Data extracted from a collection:
[Start of section]
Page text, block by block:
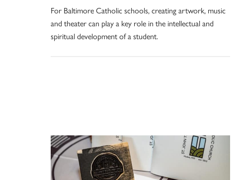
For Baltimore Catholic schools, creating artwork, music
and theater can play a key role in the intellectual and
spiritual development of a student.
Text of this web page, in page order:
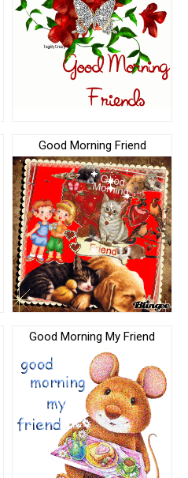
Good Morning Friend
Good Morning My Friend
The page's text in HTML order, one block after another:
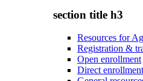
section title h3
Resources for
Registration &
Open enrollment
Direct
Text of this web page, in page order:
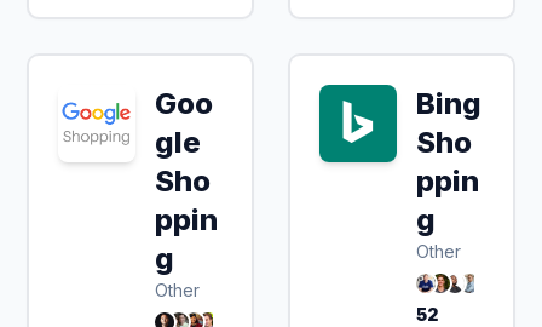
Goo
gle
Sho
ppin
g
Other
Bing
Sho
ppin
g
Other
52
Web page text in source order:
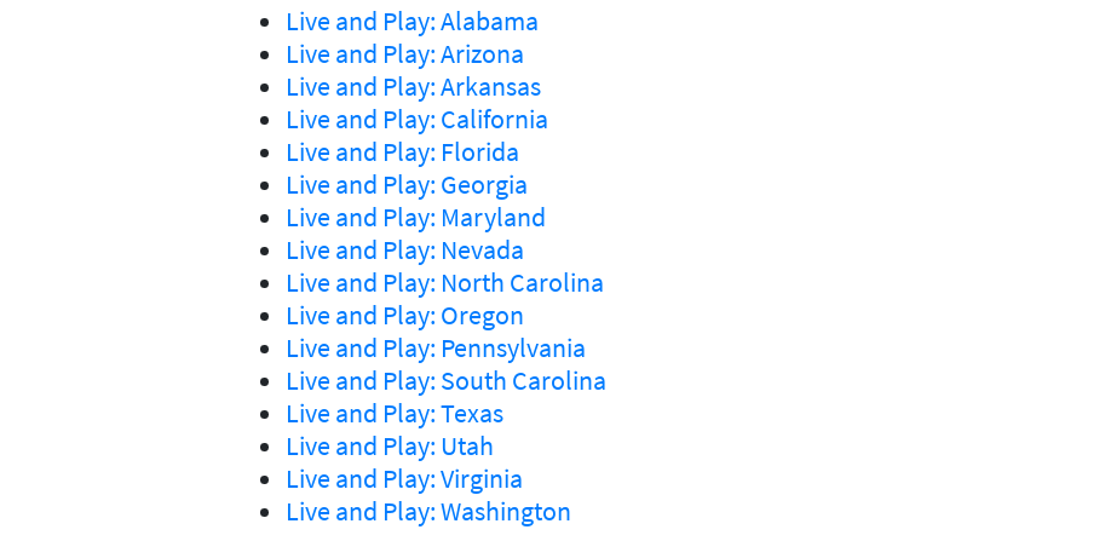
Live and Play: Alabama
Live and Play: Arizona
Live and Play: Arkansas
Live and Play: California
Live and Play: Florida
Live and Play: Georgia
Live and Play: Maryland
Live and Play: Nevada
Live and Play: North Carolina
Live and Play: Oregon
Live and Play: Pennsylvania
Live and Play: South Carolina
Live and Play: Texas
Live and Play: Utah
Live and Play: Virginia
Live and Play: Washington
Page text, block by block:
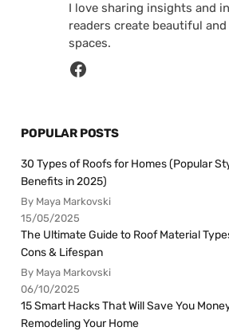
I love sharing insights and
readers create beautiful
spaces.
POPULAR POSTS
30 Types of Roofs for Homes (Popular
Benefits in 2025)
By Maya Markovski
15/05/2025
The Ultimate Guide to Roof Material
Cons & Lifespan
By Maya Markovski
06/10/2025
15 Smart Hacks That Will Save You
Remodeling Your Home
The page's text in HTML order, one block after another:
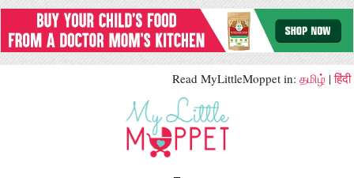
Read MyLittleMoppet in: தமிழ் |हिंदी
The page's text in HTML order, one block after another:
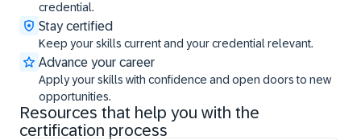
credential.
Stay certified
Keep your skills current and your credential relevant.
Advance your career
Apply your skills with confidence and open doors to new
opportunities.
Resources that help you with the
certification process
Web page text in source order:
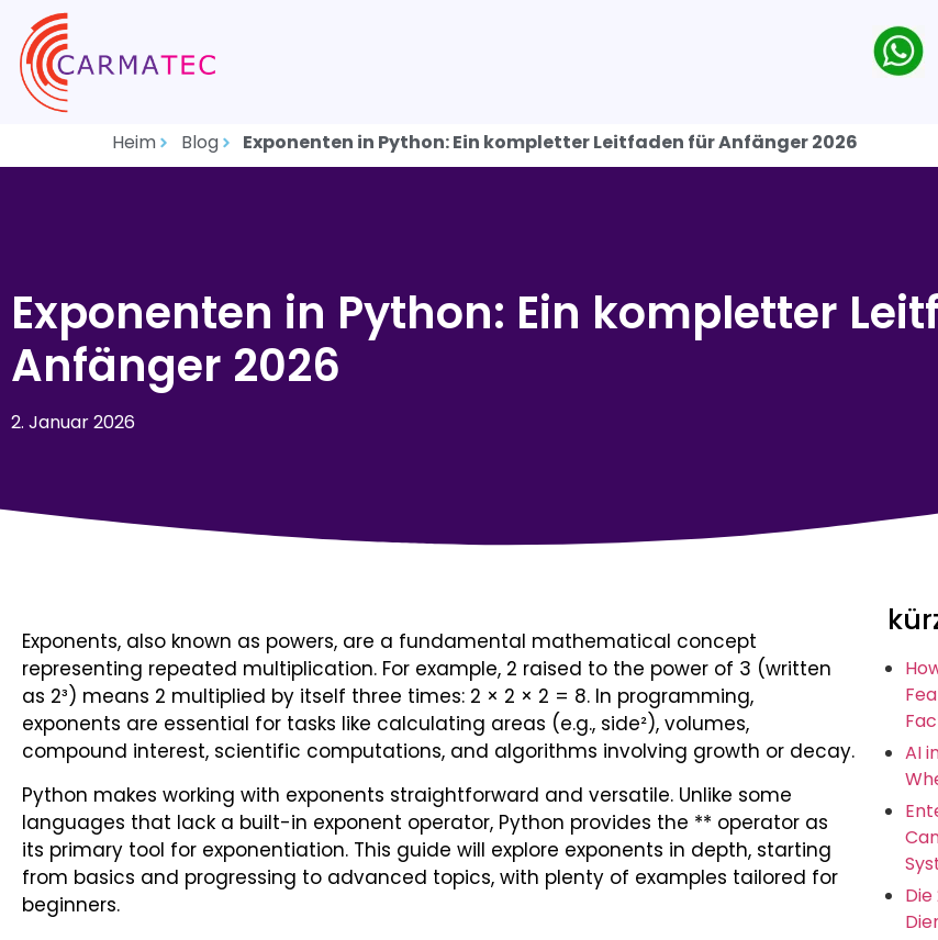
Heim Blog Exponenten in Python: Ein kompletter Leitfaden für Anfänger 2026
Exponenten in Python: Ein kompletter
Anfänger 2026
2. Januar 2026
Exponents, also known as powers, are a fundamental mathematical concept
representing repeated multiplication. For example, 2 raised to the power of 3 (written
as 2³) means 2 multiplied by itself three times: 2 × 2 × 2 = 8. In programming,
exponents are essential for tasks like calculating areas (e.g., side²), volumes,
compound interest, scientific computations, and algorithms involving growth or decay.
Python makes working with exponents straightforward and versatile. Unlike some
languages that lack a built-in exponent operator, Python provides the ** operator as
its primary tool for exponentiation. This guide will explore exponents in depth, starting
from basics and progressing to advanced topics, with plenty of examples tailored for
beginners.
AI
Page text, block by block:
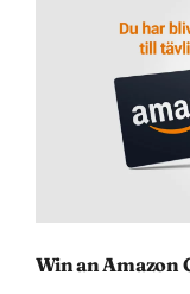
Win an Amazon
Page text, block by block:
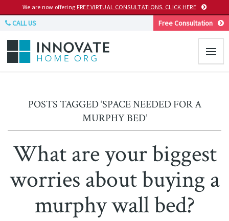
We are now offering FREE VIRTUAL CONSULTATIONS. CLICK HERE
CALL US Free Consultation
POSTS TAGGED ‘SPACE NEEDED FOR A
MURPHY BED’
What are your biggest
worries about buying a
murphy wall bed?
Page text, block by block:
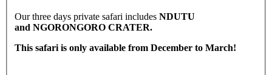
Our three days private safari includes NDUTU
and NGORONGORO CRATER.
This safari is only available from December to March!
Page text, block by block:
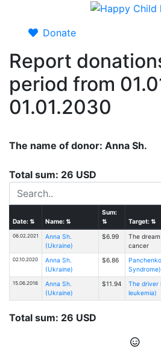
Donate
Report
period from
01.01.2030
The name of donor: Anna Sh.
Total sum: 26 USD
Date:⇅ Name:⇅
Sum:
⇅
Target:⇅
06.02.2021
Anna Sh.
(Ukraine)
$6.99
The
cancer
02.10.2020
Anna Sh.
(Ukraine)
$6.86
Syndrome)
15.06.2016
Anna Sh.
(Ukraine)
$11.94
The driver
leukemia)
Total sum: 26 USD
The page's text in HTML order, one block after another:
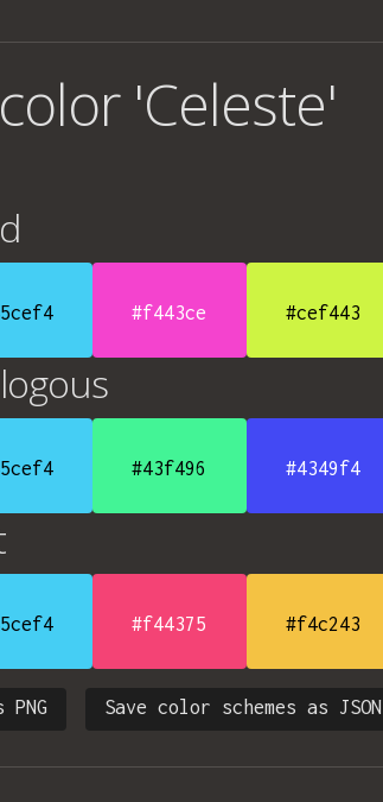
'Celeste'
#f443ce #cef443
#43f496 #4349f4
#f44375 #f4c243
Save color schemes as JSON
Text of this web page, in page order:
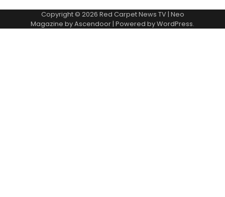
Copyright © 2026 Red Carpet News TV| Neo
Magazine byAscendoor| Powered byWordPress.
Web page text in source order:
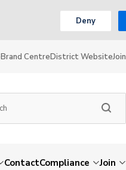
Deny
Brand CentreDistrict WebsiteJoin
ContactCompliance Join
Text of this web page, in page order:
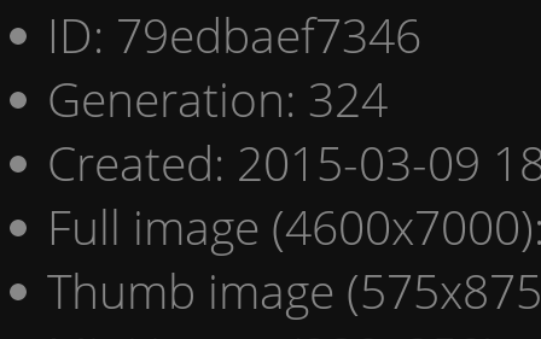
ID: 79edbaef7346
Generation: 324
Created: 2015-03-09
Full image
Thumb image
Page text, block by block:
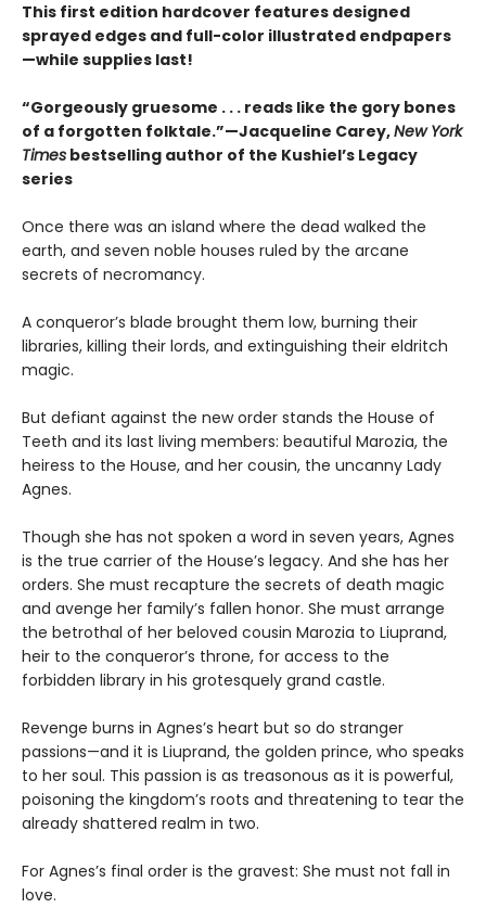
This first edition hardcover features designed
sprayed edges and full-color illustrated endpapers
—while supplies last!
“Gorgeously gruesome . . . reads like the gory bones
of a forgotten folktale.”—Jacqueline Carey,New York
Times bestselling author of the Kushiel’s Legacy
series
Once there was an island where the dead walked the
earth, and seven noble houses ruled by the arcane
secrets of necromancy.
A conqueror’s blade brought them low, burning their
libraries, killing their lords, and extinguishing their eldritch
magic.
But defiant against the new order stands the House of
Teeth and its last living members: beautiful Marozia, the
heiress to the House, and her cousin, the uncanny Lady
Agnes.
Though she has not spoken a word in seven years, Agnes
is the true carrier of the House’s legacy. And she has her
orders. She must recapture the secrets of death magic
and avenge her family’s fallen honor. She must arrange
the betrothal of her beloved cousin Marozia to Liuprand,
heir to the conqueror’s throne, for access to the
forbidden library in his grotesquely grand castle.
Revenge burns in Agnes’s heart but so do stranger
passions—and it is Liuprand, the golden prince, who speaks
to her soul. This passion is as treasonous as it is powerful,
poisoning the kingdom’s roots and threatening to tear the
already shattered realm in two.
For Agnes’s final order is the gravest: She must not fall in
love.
[End of section]
● **What you need to do**:
The copy you produce must match the entries above exactly, except that it has no pictures.

● **Response area**:
Page text, block by block:
For Baltimore Catholic schools, creating artwork, music
and theater can play a key role in the intellectual and
spiritual development of a student.
Text of this web page, in page order:
Good Morning Friend
Good Morning My Friend
The page's text in HTML order, one block after another:
section title h3
Resources for
Registration &
Open enrollment
Direct
Text of this web page, in page order:
Goo
gle
Sho
ppin
g
Other
Bing
Sho
ppin
g
Other
52
Web page text in source order:
Live and Play: Alabama
Live and Play: Arizona
Live and Play: Arkansas
Live and Play: California
Live and Play: Florida
Live and Play: Georgia
Live and Play: Maryland
Live and Play: Nevada
Live and Play: North Carolina
Live and Play: Oregon
Live and Play: Pennsylvania
Live and Play: South Carolina
Live and Play: Texas
Live and Play: Utah
Live and Play: Virginia
Live and Play: Washington
Page text, block by block:
I love sharing insights and
readers create beautiful
spaces.
POPULAR POSTS
30 Types of Roofs for Homes (Popular
Benefits in 2025)
By Maya Markovski
15/05/2025
The Ultimate Guide to Roof Material
Cons & Lifespan
By Maya Markovski
06/10/2025
15 Smart Hacks That Will Save You
Remodeling Your Home
The page's text in HTML order, one block after another:
Read MyLittleMoppet in: தமிழ் |हिंदी
The page's text in HTML order, one block after another:
credential.
Stay certified
Keep your skills current and your credential relevant.
Advance your career
Apply your skills with confidence and open doors to new
opportunities.
Resources that help you with the
certification process
Web page text in source order:
Heim Blog Exponenten in Python: Ein kompletter Leitfaden für Anfänger 2026
Exponenten in Python: Ein kompletter
Anfänger 2026
2. Januar 2026
Exponents, also known as powers, are a fundamental mathematical concept
representing repeated multiplication. For example, 2 raised to the power of 3 (written
as 2³) means 2 multiplied by itself three times: 2 × 2 × 2 = 8. In programming,
exponents are essential for tasks like calculating areas (e.g., side²), volumes,
compound interest, scientific computations, and algorithms involving growth or decay.
Python makes working with exponents straightforward and versatile. Unlike some
languages that lack a built-in exponent operator, Python provides the ** operator as
its primary tool for exponentiation. This guide will explore exponents in depth, starting
from basics and progressing to advanced topics, with plenty of examples tailored for
beginners.
AI
Page text, block by block:
Win an Amazon
Page text, block by block:
We are now offering FREE VIRTUAL CONSULTATIONS. CLICK HERE
CALL US Free Consultation
POSTS TAGGED ‘SPACE NEEDED FOR A
MURPHY BED’
What are your biggest
worries about buying a
murphy wall bed?
Page text, block by block:
Our three days private safari includes NDUTU
and NGORONGORO CRATER.
This safari is only available from December to March!
Page text, block by block:
Donate
Report
period from
01.01.2030
The name of donor: Anna Sh.
Total sum: 26 USD
Date:⇅ Name:⇅
Sum:
⇅
Target:⇅
06.02.2021
Anna Sh.
(Ukraine)
$6.99
The
cancer
02.10.2020
Anna Sh.
(Ukraine)
$6.86
Syndrome)
15.06.2016
Anna Sh.
(Ukraine)
$11.94
The driver
leukemia)
Total sum: 26 USD
The page's text in HTML order, one block after another:
'Celeste'
#f443ce #cef443
#43f496 #4349f4
#f44375 #f4c243
Save color schemes as JSON
Text of this web page, in page order:
Copyright © 2026 Red Carpet News TV| Neo
Magazine byAscendoor| Powered byWordPress.
Web page text in source order:
Deny
Brand CentreDistrict WebsiteJoin
ContactCompliance Join
Text of this web page, in page order:
ID: 79edbaef7346
Generation: 324
Created: 2015-03-09
Full image
Thumb image
Page text, block by block:
This first edition hardcover features designed
sprayed edges and full-color illustrated endpapers
—while supplies last!
“Gorgeously gruesome . . . reads like the gory bones
of a forgotten folktale.”—Jacqueline Carey,New York
Times bestselling author of the Kushiel’s Legacy
series
Once there was an island where the dead walked the
earth, and seven noble houses ruled by the arcane
secrets of necromancy.
A conqueror’s blade brought them low, burning their
libraries, killing their lords, and extinguishing their eldritch
magic.
But defiant against the new order stands the House of
Teeth and its last living members: beautiful Marozia, the
heiress to the House, and her cousin, the uncanny Lady
Agnes.
Though she has not spoken a word in seven years, Agnes
is the true carrier of the House’s legacy. And she has her
orders. She must recapture the secrets of death magic
and avenge her family’s fallen honor. She must arrange
the betrothal of her beloved cousin Marozia to Liuprand,
heir to the conqueror’s throne, for access to the
forbidden library in his grotesquely grand castle.
Revenge burns in Agnes’s heart but so do stranger
passions—and it is Liuprand, the golden prince, who speaks
to her soul. This passion is as treasonous as it is powerful,
poisoning the kingdom’s roots and threatening to tear the
already shattered realm in two.
For Agnes’s final order is the gravest: She must not fall in
love.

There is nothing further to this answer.